Retype nothing except the lines below from the one with "The AI-Rad Companion" through the one with "JOINERY TRENDS 2025 [101, 41]", exactly, with images left out.
BEGIN
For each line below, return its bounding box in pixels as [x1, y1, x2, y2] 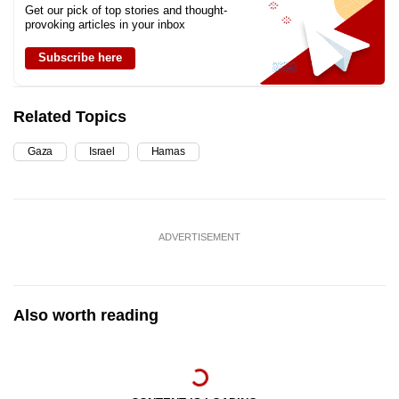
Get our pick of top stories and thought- [25, 4, 227, 18]
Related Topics [13, 108, 126, 126]
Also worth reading [13, 306, 159, 325]
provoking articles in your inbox [25, 18, 185, 32]
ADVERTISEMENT [159, 232, 240, 243]
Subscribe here [38, 51, 122, 65]
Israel [89, 145, 115, 159]
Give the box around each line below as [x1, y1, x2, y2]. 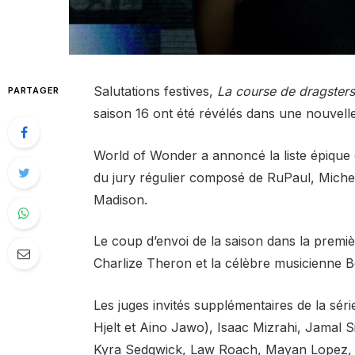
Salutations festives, [93, 83, 217, 100]
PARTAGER [8, 85, 60, 97]
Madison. [93, 191, 147, 208]
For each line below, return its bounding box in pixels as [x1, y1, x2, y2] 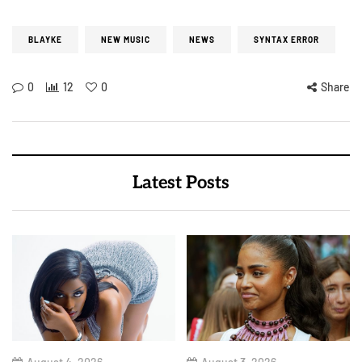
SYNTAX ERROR [254, 35, 319, 44]
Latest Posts [133, 172, 229, 193]
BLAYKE [28, 35, 62, 44]
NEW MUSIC [101, 35, 150, 44]
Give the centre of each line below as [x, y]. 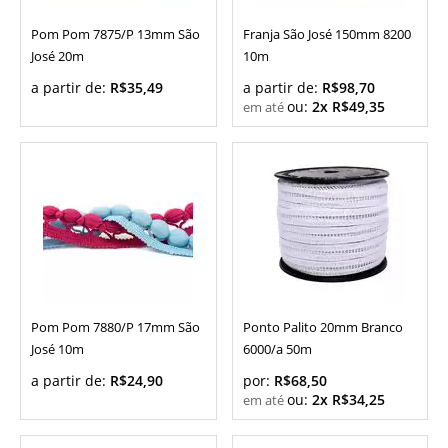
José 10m [57, 350]
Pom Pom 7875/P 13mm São [115, 35]
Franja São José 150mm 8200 [326, 35]
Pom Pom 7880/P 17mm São [115, 328]
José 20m [57, 57]
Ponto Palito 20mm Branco [322, 328]
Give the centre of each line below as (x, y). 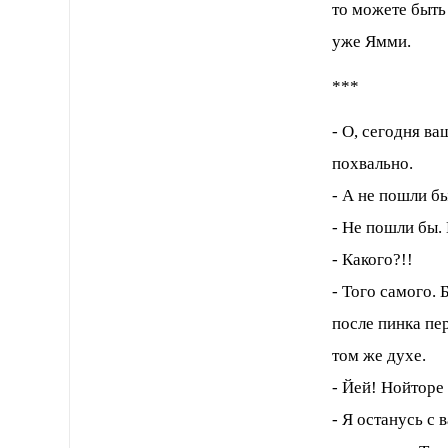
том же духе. (379, 355)
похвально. (373, 163)
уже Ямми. (372, 41)
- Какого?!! (373, 259)
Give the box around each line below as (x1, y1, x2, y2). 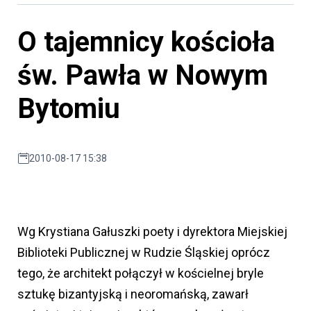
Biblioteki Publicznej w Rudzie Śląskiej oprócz (17, 245, 270, 260)
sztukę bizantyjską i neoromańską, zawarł (17, 287, 249, 302)
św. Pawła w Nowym (17, 59, 268, 92)
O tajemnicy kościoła (17, 26, 275, 59)
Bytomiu (17, 92, 120, 126)
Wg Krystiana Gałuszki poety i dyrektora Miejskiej (17, 224, 287, 239)
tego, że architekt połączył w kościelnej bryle (17, 266, 264, 281)
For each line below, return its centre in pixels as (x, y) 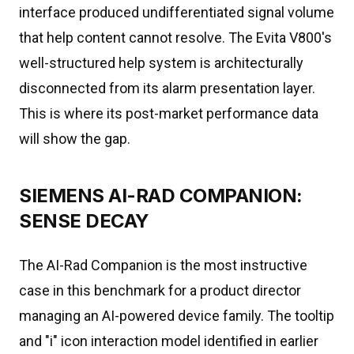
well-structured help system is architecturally (161, 63)
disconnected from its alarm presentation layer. (167, 88)
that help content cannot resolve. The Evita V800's (175, 38)
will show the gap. (75, 139)
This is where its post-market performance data (169, 113)
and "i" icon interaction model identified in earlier (169, 341)
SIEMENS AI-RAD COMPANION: (161, 196)
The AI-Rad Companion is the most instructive (163, 265)
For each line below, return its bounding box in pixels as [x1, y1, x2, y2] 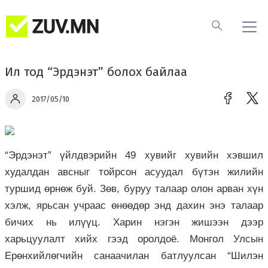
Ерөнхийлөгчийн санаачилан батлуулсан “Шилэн [5, 249, 263, 261]
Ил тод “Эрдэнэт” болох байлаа [5, 64, 187, 80]
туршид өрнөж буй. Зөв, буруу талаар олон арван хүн [5, 182, 263, 194]
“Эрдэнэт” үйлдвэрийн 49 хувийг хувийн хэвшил [5, 149, 263, 161]
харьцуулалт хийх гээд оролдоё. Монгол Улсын [5, 233, 263, 245]
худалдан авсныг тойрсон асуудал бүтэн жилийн [5, 166, 263, 178]
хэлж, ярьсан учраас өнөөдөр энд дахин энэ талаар [5, 199, 263, 211]
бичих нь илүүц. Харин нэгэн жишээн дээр [5, 216, 263, 228]
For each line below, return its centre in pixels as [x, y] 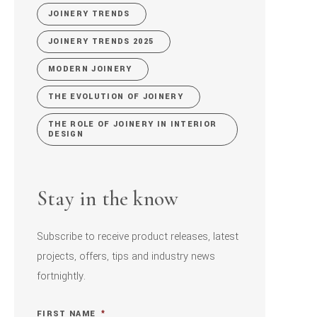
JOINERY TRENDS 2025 [101, 41]
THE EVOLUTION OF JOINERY [116, 97]
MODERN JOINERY [90, 69]
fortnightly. [61, 276]
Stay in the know [108, 198]
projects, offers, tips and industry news [126, 256]
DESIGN [66, 134]
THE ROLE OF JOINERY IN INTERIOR [133, 125]
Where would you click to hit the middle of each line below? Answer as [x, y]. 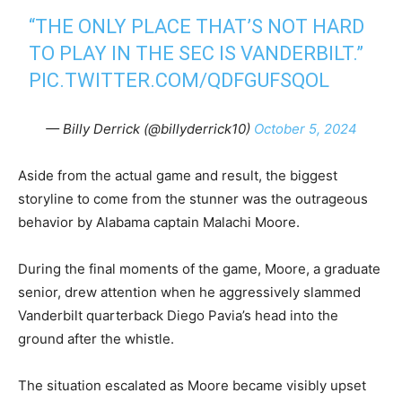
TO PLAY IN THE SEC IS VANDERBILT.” [197, 53]
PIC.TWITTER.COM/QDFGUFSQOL [179, 80]
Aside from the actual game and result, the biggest [178, 175]
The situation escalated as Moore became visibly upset [192, 385]
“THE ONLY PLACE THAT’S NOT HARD [197, 26]
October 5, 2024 [305, 129]
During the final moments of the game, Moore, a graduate [199, 269]
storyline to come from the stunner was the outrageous [193, 199]
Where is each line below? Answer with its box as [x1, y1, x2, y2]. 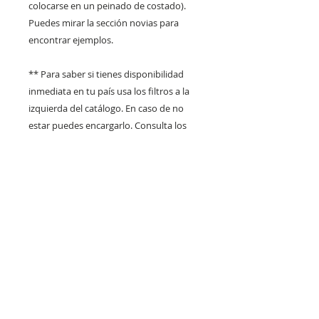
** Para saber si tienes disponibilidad [28, 67, 184, 80]
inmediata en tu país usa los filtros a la [28, 84, 189, 98]
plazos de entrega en [28, 135, 116, 149]
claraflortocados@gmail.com [28, 152, 150, 166]
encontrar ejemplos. [28, 33, 113, 46]
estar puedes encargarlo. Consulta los [28, 118, 187, 132]
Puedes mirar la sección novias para [28, 16, 179, 29]
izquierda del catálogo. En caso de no [28, 101, 184, 115]
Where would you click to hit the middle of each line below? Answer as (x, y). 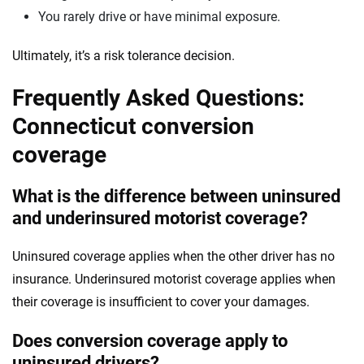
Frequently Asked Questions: (158, 97)
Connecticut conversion (133, 126)
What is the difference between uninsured (176, 196)
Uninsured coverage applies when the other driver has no (173, 256)
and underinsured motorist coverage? (160, 218)
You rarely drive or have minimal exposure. (159, 16)
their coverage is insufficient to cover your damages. (161, 301)
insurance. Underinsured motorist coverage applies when (174, 279)
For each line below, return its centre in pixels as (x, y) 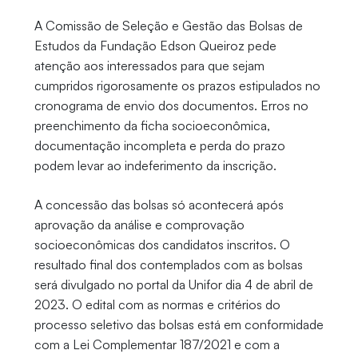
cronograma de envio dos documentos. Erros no (171, 106)
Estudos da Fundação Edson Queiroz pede (155, 46)
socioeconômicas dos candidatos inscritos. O (162, 245)
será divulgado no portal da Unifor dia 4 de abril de (173, 285)
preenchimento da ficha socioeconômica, (152, 126)
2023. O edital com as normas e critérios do (157, 305)
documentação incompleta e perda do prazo (159, 146)
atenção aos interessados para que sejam (149, 66)
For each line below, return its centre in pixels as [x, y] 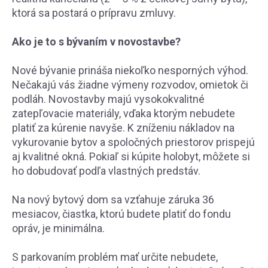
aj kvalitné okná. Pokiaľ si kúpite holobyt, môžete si [131, 156]
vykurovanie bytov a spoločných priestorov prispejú [133, 142]
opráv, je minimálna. [58, 228]
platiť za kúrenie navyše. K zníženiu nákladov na [123, 128]
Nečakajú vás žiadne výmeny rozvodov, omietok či [130, 85]
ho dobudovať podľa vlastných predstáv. [106, 171]
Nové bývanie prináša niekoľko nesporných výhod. [130, 70]
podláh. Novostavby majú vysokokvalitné [108, 99]
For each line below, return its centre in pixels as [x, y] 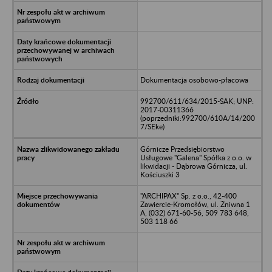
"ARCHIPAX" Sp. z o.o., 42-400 [188, 195]
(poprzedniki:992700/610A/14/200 [197, 118]
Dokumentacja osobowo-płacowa [194, 80]
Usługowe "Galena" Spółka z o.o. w [195, 157]
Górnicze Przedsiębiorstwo [182, 149]
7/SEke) [152, 126]
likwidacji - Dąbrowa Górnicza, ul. [193, 166]
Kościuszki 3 [160, 174]
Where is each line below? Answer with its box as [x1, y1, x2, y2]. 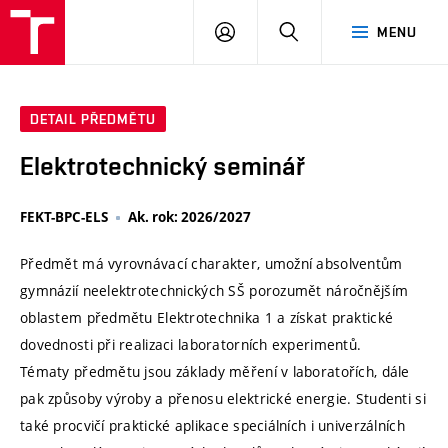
END
__Response to the exercise__:
The AI-Rad Companion is the most instructive (163, 265)
For each line below, return its bounding box in pixels as [x1, y1, x2, y2] 
Ерөнхийлөгчийн санаачилан батлуулсан “Шилэн [5, 249, 263, 261]
Ил тод “Эрдэнэт” болох байлаа [5, 64, 187, 80]
туршид өрнөж буй. Зөв, буруу талаар олон арван хүн [5, 182, 263, 194]
“Эрдэнэт” үйлдвэрийн 49 хувийг хувийн хэвшил [5, 149, 263, 161]
харьцуулалт хийх гээд оролдоё. Монгол Улсын [5, 233, 263, 245]
худалдан авсныг тойрсон асуудал бүтэн жилийн [5, 166, 263, 178]
хэлж, ярьсан учраас өнөөдөр энд дахин энэ талаар [5, 199, 263, 211]
бичих нь илүүц. Харин нэгэн жишээн дээр [5, 216, 263, 228]
For each line below, return its centre in pixels as [x, y] 
JOINERY TRENDS 2025 [101, 41]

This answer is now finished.